First, we will construct a bipartite graph B=(X\bigsqcup Y,E) and cost function c as follows:

X:=\{x_v:v\in V\setminus\{s\}\}

Y:=\{y_v:v\in V\setminus\{t\}\}

E:=\{\{y_v,x_w\}:(v,w)\in A\}\bigcup \{\{x_v,y_v\}:v\in V\setminus\{s,t\}\}

c : E \rightarrow \mathbb{R}, \{y_v,x_w\} \mapsto \left\{\begin{array}{cl} c_D(v,w), & \mbox{if }(v,w)\in A\\ 0, & \mbox{otherwise} \end{array}\right.

Proposition 1

Every perfect matching M in B induces a (s,t)-Path P=(v_1,v_2,...,v_n) in D constructed by the following algorithm.

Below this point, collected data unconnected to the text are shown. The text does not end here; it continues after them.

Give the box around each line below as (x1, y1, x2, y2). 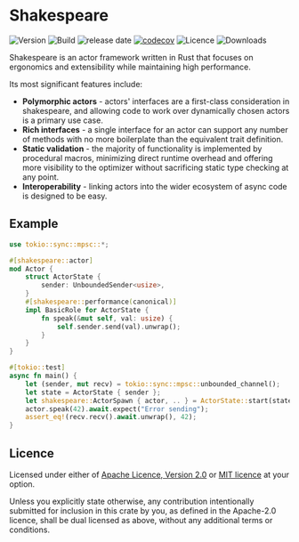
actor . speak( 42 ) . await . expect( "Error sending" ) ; (25, 404, 209, 414)
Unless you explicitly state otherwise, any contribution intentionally (9, 496, 255, 506)
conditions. (9, 524, 51, 535)
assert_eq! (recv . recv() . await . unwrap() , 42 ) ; (25, 413, 198, 422)
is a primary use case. (21, 115, 104, 125)
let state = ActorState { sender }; (25, 388, 162, 397)
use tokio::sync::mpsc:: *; (9, 239, 109, 249)
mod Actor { (9, 264, 53, 273)

Let~m(v)~be~the~node~that~is~matched~to~v~in~M.
p:=s
i:=1
while~(x_p \neq x_t)~ do
v_i:=p
x_p:=m(y_p)
i++

Proof

Because M is a matching, the constructed path P cannot have a circuit, i.e. a v_j does not repeat. The algorithm stops as soon as it reaches t and because the set of nodes is finite, the algorithm has to stop. It follows that P is a (s,t)-path.

Proposition 2

Let P be a (s,t)-path in D then

M:=\{\{x_v,y_v\}:v\notin P\}\cup \{\{x_v,y_w\}:(v,w) \in P\}

is a perfect matching in B.

Proof

First of all recognize that X and Y have got the same size. Because a node v either has an successor in P, is t or is not in P, every node in X gets covered. Because P does not contain a circuit, two edges in M cannot be adjacent and thus every node in Y gets covered. It follows that M is a perfect matching.

Finally

Taking proposition 1 and 2 together, we can reduce the shortest path problem to the assignment problem by doing the following:

  1. Construct B like shown above
  2. Find a cost-minimal perfect matching M
  3. Construct a path in D with the algorithm from proposition 1

Proposition 1 tells us that step 3 will succeed and proposition 2 tells us that while doing step 2 we consider all possible paths. As M has got minimal cost, so P has. Recap that we required the absence of negative circuits.